The de Bellegarde sisters were both celebrated for their beauty and condemned for their "scandalous" sexual behaviour. Both Adèle and Aurore had many admirers among influential Parisian men, including the Minister of War Aubert du Bayet, who declared himself "mad" about them, and Boutier de Catus — a military officer and a significant figure in the prosecution that had led to de Séchelles' execution — whose marriage proposal Adèle refused in 1796.
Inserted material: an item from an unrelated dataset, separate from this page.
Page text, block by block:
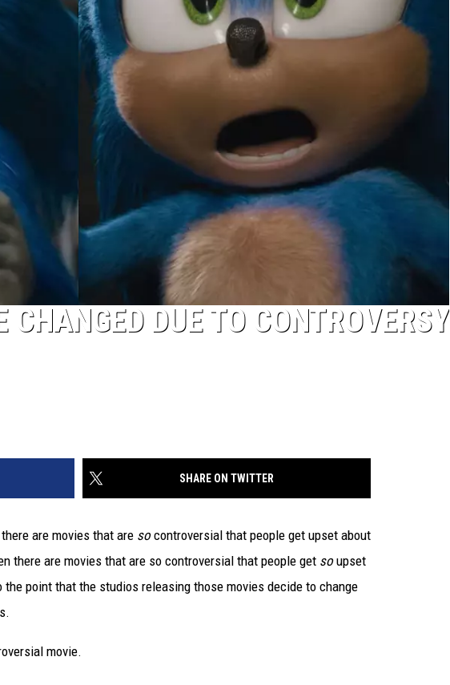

Their reputation played a significant role in contemporary debates as women's visibility in society, as well as their sexual rights and mores, which were themselves significant to the politics and ideology of the revolutionary Republic. In the words of the art historian Darcy Grimaldo Grigsby:

In post-Thermidor France, women's visibility seemed not only to flaunt their difference from men but also to constitute the very source of their power and dominance. For a Revolutionary like Roederer, the difference of women only too clearly represented a difference of politics, the haunting specter of the fraternal Republic's antithesis: women's lawlessness — like fashion, like tyranny, like immorality — fully outside men's lawful governance. How then could David's Intervention of the Sabines propose that the fashionable woman serve as an exemplary model? Was this what Revolutionary utopian aspirations had come to? That promiscuous unregulated women like the Bellegarde sisters, Fortunée Hamelin, Thérésa Tallien, Josephine Beauharnais, and Anne-Françoise Lange should offer models of distinction, a distinction of fashion rather than morality?
Through Aimée de Coigny, who invited him to Épinay in autumn 1800, de Bellegarde met and began a relationship with the operatic singer Pierre-Jean Garat. They had two children: a son, Léon or Louis, (Note: Cajon gives "Louis", Vermale gives "Léon", and Daudet uses both.) on 16 October 1801, and a daughter on 16 July 1802. (Note: Daudet gives the daughter's name as "Pauline"; Vermale gives it as "Marie Aurore Aimée".) De Bellegarde and Garat's relationship ended shortly after the birth of their daughter, who was brought up by Garat: Louis was adopted by Aurore and took the name Louis de Chenoise, after the de Bellegardes' maternal family seat. In 1815, de Chenoise enlisted in the army of Louis Antoine, Duke of Angoulême, who was fighting against Napoleon on behalf of Louis XVIII: after the Second Bourbon Restoration, de Chenoise joined the French army in 1816, serving until 1833 as a cavalry officer. He died, childless, in 1837.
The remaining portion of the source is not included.